* _Task description_: The entries that follow should come back exactly, with no pictures among them.

- - - - -

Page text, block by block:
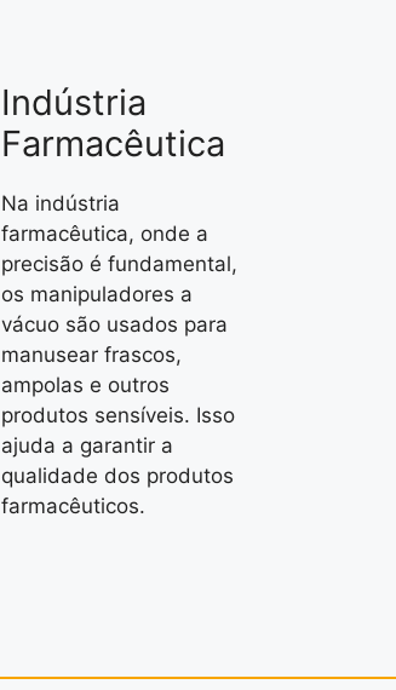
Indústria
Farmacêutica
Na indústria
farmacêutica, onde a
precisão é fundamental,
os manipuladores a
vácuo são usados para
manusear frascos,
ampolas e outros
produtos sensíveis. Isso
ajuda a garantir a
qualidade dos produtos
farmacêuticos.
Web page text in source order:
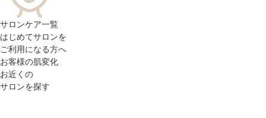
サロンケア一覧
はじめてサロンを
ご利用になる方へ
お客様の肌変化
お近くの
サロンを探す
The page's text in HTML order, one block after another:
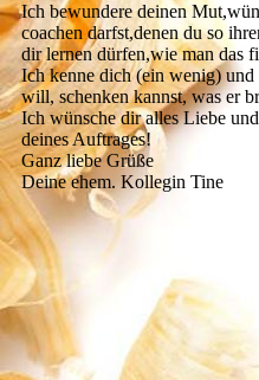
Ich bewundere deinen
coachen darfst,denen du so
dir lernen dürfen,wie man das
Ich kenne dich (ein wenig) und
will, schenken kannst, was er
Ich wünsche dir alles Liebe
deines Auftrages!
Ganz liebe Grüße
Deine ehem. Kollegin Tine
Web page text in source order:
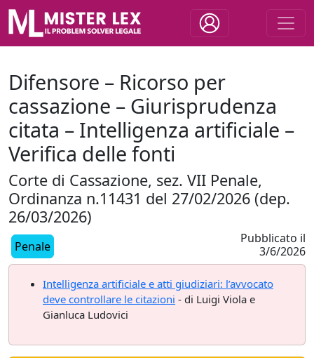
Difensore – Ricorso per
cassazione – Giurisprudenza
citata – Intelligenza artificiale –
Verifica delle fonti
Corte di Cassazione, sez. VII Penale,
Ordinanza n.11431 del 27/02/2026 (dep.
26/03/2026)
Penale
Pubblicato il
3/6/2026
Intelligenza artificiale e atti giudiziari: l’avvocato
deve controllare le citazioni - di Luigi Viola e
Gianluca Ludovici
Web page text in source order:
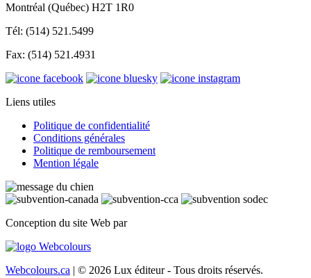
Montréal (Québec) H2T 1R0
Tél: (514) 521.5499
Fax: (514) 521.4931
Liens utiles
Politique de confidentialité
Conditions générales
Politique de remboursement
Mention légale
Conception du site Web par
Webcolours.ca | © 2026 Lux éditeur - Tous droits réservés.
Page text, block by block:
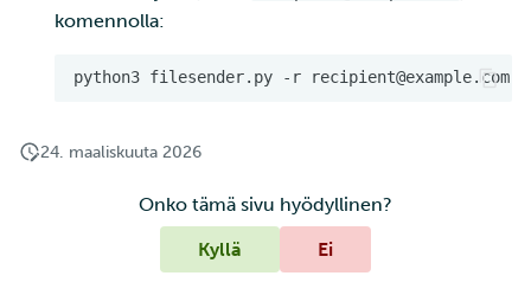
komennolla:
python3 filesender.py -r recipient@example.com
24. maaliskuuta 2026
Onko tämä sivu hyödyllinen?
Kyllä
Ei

- - - - -

* _Answer below_:
Page text, block by block:
Indústria
Farmacêutica
Na indústria
farmacêutica, onde a
precisão é fundamental,
os manipuladores a
vácuo são usados para
manusear frascos,
ampolas e outros
produtos sensíveis. Isso
ajuda a garantir a
qualidade dos produtos
farmacêuticos.
Web page text in source order:
サロンケア一覧
はじめてサロンを
ご利用になる方へ
お客様の肌変化
お近くの
サロンを探す
The page's text in HTML order, one block after another:
Ich bewundere deinen
coachen darfst,denen du so
dir lernen dürfen,wie man das
Ich kenne dich (ein wenig) und
will, schenken kannst, was er
Ich wünsche dir alles Liebe
deines Auftrages!
Ganz liebe Grüße
Deine ehem. Kollegin Tine
Web page text in source order:
Difensore – Ricorso per
cassazione – Giurisprudenza
citata – Intelligenza artificiale –
Verifica delle fonti
Corte di Cassazione, sez. VII Penale,
Ordinanza n.11431 del 27/02/2026 (dep.
26/03/2026)
Penale
Pubblicato il
3/6/2026
Intelligenza artificiale e atti giudiziari: l’avvocato
deve controllare le citazioni - di Luigi Viola e
Gianluca Ludovici
Web page text in source order:
Montréal (Québec) H2T 1R0
Tél: (514) 521.5499
Fax: (514) 521.4931
Liens utiles
Politique de confidentialité
Conditions générales
Politique de remboursement
Mention légale
Conception du site Web par
Webcolours.ca | © 2026 Lux éditeur - Tous droits réservés.
Page text, block by block:
komennolla:
python3 filesender.py -r recipient@example.com
24. maaliskuuta 2026
Onko tämä sivu hyödyllinen?
Kyllä
Ei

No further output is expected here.